Fig. 1. (a) Cross-sectional view of a single nanowell. (b) Equivalent circuit model. (c) Cross-sectional view of single nanowell adsorbing antibodies. (d) Cross-sectional view of the nanowell adsorbing target proteins. (e) Equivalent circuit of measurement platform using a lock-in amplifier.

Fig. 2. (a) Microfabrication procedures for nanowell sensors. Follow the arrows: first step: first 100 nm of the gold electrode after deposition and lift-off; second step: first 40 nm Al₂O₃ layer by ALD; third step: second 100 nm gold electrode using the same fabrication processes as the first layer; fourth step: second 40 nm Al₂O₃ layer by ALD; fifth step: zoom-in view of well-shaped arrays in the middle of overlapping area are exposed by multiple etchings for two Al₂O₃ layers and one gold layer; sixth step: finish connection setup with conductive wires and epoxy, and install PDMS fluidic cell. (b) From left to right: 1. View of a fabricated wafer; 2. Single nanowell sensor; 3. Microscope view of electrodes; 4. Microscope view of 5 × 5 well-shaped arrays.

Fig. 3. An example of the data analysis methods using 1000 ng mL⁻¹ SARS-CoV-2 spike protein samples. (a) Comparison of real-time impedance monitoring after pipetting 1× PBS, antibodies, and antigens. (b) Comparison of two analysis methods.

Fig. 4. Sensing of spike protein in saliva with antibody in 1× PBS solution. (a) Titration curve using updated data analysis method for SARS-CoV-2 spike proteins in saliva and antibodies in 1× PBS with 50–500 ng mL⁻¹ dynamic range and 200 ng mL⁻¹ (1.5 nM) detection limit; linear fit: (Z) = 8.36–6.11 × (C), R-square = 0.97. (b) Titration curve using previous data analysis method for SARS-CoV-2 spike proteins in saliva and antibodies in 1× PBS with 50–500 ng mL⁻¹ dynamic range and 200 ng mL⁻¹ (1.5 nM) detection limit; linear fit: (Z) = 6.74–5.2 × (C), R-square = 0.99, * Denotes negative control (C = 0 ng mL⁻¹) plotted at C = 10 ng mL⁻¹ for visualization purposes, N = 5 for C = 0 ng mL⁻¹, N = 1 for all other concentrations.
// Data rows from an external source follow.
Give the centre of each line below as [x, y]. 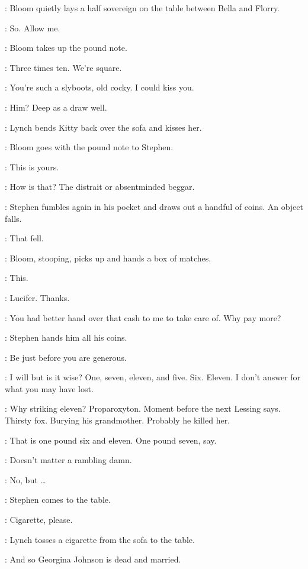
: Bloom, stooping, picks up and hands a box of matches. [108, 258]
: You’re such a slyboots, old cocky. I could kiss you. [100, 87]
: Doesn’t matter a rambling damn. [68, 460]
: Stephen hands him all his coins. [66, 337]
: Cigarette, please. [39, 520]
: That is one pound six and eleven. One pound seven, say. [111, 440]
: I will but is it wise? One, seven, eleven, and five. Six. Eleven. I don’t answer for [153, 377]
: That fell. [24, 238]
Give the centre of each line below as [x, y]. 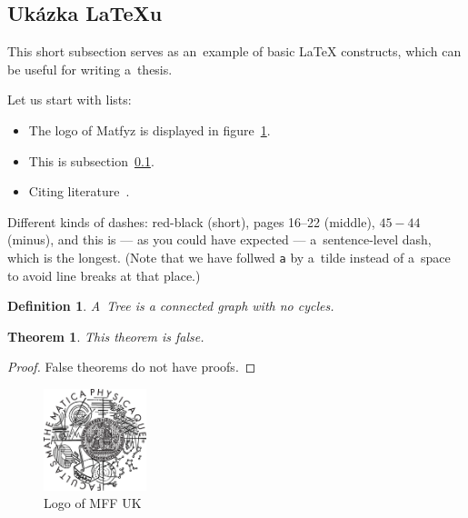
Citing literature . [79, 191]
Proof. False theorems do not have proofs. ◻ [132, 367]
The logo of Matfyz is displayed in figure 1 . [149, 129]
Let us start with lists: [70, 100]
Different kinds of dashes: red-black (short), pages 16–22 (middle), [191, 221]
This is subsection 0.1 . [91, 160]
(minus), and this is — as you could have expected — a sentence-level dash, [219, 239]
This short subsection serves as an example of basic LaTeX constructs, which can [234, 51]
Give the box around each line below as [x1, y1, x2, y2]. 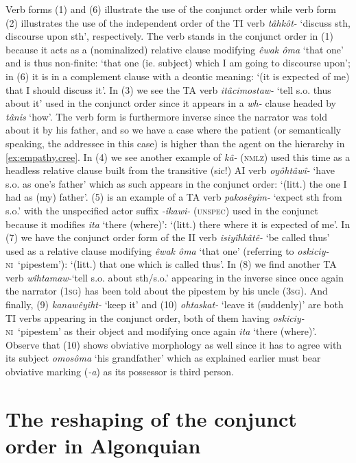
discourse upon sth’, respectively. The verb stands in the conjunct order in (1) [5, 29, 333, 43]
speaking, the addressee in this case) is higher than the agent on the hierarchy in [5, 136, 345, 150]
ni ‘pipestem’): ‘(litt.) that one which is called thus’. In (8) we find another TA [5, 257, 337, 271]
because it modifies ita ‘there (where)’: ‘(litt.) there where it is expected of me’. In [5, 216, 351, 231]
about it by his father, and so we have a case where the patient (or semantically [5, 123, 342, 137]
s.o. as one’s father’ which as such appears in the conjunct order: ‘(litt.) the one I [5, 176, 347, 190]
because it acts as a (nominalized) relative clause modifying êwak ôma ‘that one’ [5, 42, 344, 56]
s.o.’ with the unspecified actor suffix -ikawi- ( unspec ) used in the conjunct [5, 203, 318, 217]
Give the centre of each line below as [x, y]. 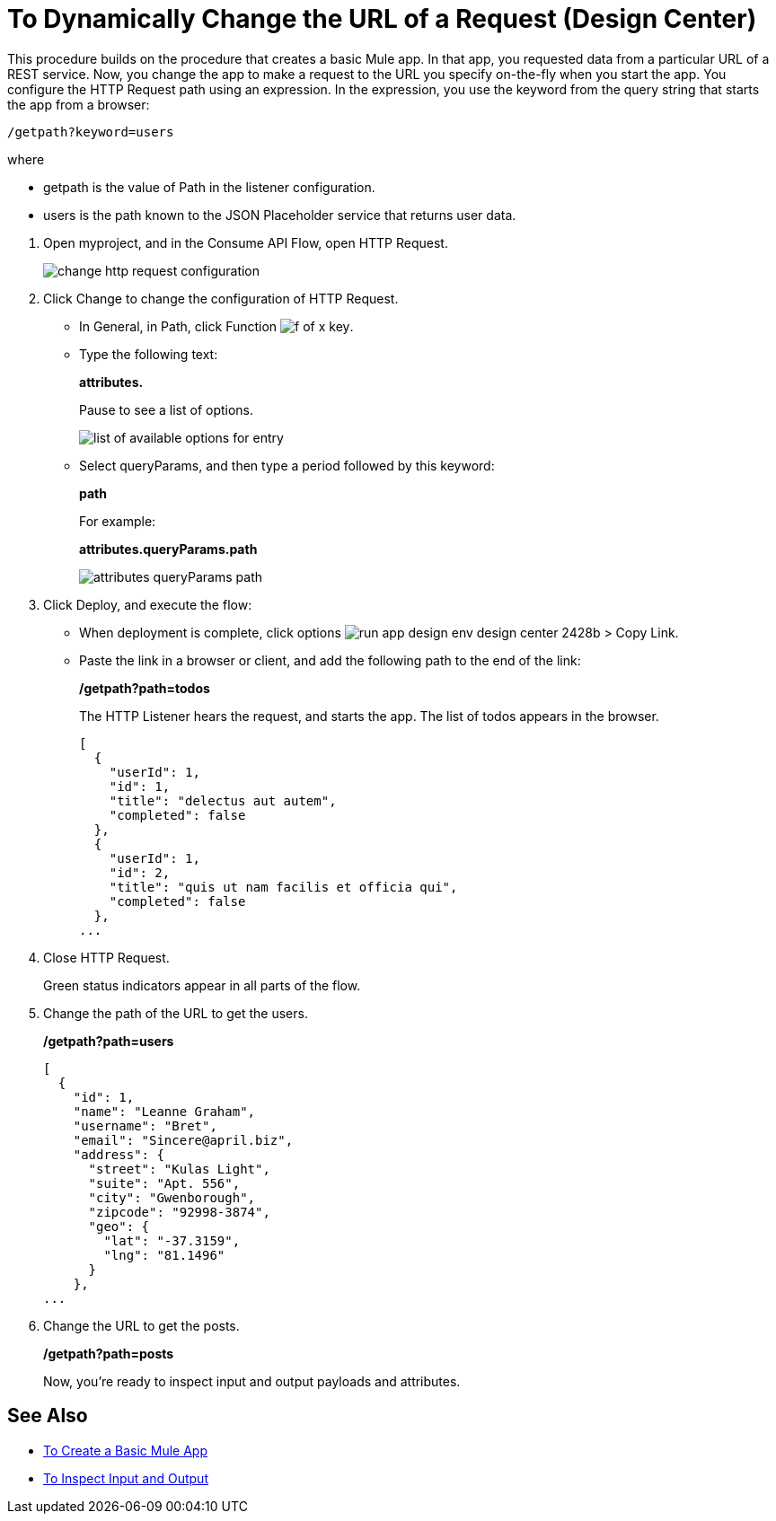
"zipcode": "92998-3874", [179, 1212]
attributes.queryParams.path [168, 549]
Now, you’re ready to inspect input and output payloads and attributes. [252, 1381]
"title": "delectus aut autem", [223, 800]
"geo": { [119, 1226]
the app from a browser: [79, 104]
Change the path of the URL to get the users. [176, 1013]
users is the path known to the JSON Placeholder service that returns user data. [280, 215]

Fig. 5. Sensing of spike protein in saliva with antibody in 0.18× PBS solution. Negative control (C = 0 ng mL⁻¹) plotted at C = 0.01 ng mL⁻¹ for visualization purposes. (a) Data using updated data analysis method for SARS-CoV-2 spike proteins in saliva and antibodies in 0.18× PBS with 0.1–1000 ng mL⁻¹ dynamic range; linear fit: (Z) = 3.49–2.17 × log (C), R-square = 0.94. (b) Data using previous data analysis method for SARS-CoV-2 spike proteins in saliva and antibodies in 0.18× PBS with 0.1–1000 ng mL⁻¹ dynamic range; linear fit: (Z) = 3.49–2.11 × log (C), R-square = 0.95. *P ≤ 0.05; ***P ≤ 0.0001, N = 2 for C = 0 ng mL⁻¹, N = 5 for C = 50 ng mL⁻¹, N = 3 for all other concentrations.

Fig. 6. Comparisons between MERS-CoV spike proteins, SARS-CoV-2 spike proteins, and negative control using SARS-CoV-2 spike antibodies. Only the red SARS-CoV-2 spike protein curve gives a response to the SARS-CoV-2 antibodies, and MERS-CoV curves follow the same trends as the negative control curves, proving the device is capable of differentiating SARS-CoV-2 proteins from similar respiratory disease samples.